However, each Rx signal line connected to each touch electrode runs through the whole AA area, and the Rx signal line and the non-corresponding touch electrode are shorted during the manufacturing process, that is, one Rx signal line is connected to a plurality of touch electrodes.

In order to avoid outflow of bad products, the detection method provided by the embodiment of the invention can detect the display performance of the Incell self-contained module panel and can also detect the touch performance of the Incell self-contained module panel.

Fig. 2 is a block diagram illustrating a method and structure for module inspection of the Incell self-contained module panel 100 according to an exemplary embodiment of the present invention.

Referring to fig. 2, the method for detecting the modules of the Incell self-contained module panel 100 includes: first, the transparent conductive layer 210 is disposed above the Incell self-contained module panel 100, such that the transparent conductive layer 210 covers and is close to the AA area of the entire Incell self-contained module panel 100, wherein the area of the transparent conductive layer 210 may be greater than or equal to the AA area of the Incell self-contained module panel 100, and the transparent conductive layer 210 may be made of indium tin oxide, but is not limited thereto. Then, the transparent conductive layer 210 is electrically connected to the ground, and a detection circuit 220 is connected between the transparent conductive layer 210 and the ground, and the detection circuit 220 may be a circuit structure that realizes a function of detecting a current, but is not limited thereto, and may be any type of circuit structure that realizes a function of detecting other circuit (for example, voltage, etc.). And then, a control Integrated Circuit (IC) inputs a test square wave to each touch electrode of the Incell self-contained module panel in sequence, under a normal condition, a current flows between the transparent electrode and the ground, the detection circuit 220 is used for detecting the current, and whether the touch performance of the Incell self-contained module panel is in an abnormal state or not can be determined according to the detected current. Hereinafter, the principle of the detection method will be specifically described with reference to fig. 3.

Fig. 3 is a sectional view taken along line I-I' in fig. 2.

As shown in fig. 3, the AA region of the Incell self-contained module panel 100 includes, but is not limited to, a TFT glass layer 310, a touch electrode layer 320, a liquid crystal material (not shown), and a color filter layer 330. The TFT glass layer 310 is a substrate glass layer provided with an electrode pattern and having a Thin Film Transistor (TFT) function. The touch electrode layer 320 is disposed on the TFT glass layer 310 and includes a plurality of touch electrodes independent and separated from each other, each of which may be a block shape, but is not limited thereto, and each of which may also be a circular or other shaped electrode. The color filter layer 330 is disposed above the touch electrode layer 320, and can precisely select a small-range wavelength band light wave desired to pass through, and reflect other undesired wavelength bands. A liquid crystal material (not shown) is disposed in a space between the touch electrode layer 320 and the color filter layer 330, and the liquid crystal material exhibits different optical characteristics under different voltages.

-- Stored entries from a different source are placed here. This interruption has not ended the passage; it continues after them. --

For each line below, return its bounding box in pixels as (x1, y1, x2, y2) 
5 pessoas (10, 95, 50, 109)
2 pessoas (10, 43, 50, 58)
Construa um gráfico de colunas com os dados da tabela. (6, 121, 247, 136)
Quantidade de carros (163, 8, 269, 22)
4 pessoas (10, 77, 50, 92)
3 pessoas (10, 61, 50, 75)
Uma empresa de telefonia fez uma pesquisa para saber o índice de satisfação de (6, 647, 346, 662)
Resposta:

The transparent conductive layer 210 may be disposed on, but not limited to, a transparent carrier glass 350 to form a transparent conductive layer member. The transparent conductive layer member is detachably disposed above the Incell self-contained module panel 100, for example, the transparent conductive layer 210 may be brought close to or directly contact with the upper surface of the Incell self-contained module panel 100, and when an electrical signal is provided to one of the touch electrode layers 320, the transparent conductive layer 210 may form a capacitance with the touch electrode of the touch electrode layer 320 to which the electrical signal is provided.

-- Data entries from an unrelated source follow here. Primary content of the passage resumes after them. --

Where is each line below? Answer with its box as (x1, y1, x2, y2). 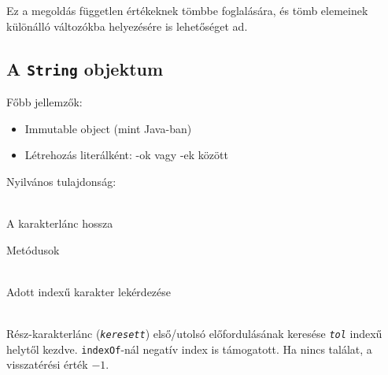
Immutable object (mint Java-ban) (24, 120, 192, 136)
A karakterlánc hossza (6, 214, 113, 231)
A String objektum (6, 56, 164, 80)
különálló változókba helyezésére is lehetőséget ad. (6, 17, 248, 34)
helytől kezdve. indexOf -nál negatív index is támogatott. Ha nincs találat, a (6, 340, 372, 357)
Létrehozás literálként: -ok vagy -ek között (24, 147, 228, 163)
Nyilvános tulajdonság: (6, 173, 116, 189)
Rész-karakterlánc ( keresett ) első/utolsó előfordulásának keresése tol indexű (6, 325, 382, 341)

With reference to fig. 2 and fig. 3, during the module detection, the control IC sequentially provides a test square wave to each Rx signal line, that is, the control IC sequentially inputs the test square wave to each touch electrode, under a normal condition, a touch electrode to which the test square wave is input separately forms a capacitor with a predetermined capacitance value with the transparent conductive layer 210, at this time, the transparent conductive layer 210 is formed as a transparent electrode and a current flows through the transparent electrode and the transparent conductive layer 210 and the ground, the current can be detected by the detection circuit 220, and the current detected under a normal condition can have a predetermined current value.

For example, first, the control IC inputs a test square wave to the touch electrode 110 through one Rx signal line 130, and does not provide an electrical signal to other Rx signal lines, and if the Rx signal line 130 is connected to only the touch electrode 110 but not to other touch electrodes, the control IC is in a normal operating state; in a normal operation state, the touch electrode 110 and the transparent conductive layer 210 form a capacitor with a predetermined value, and at this time, the transparent conductive layer 210 is formed as a transparent electrode and a current flows between the transparent electrode and the ground, and the detection circuit 220 can detect the current with a predetermined current value. Similarly, each Rx signal line and the corresponding touch electrode are sequentially provided with a test square wave, and the current value is detected by the detection current 220 to determine whether the current value is a predetermined current value until all the touch electrodes are detected.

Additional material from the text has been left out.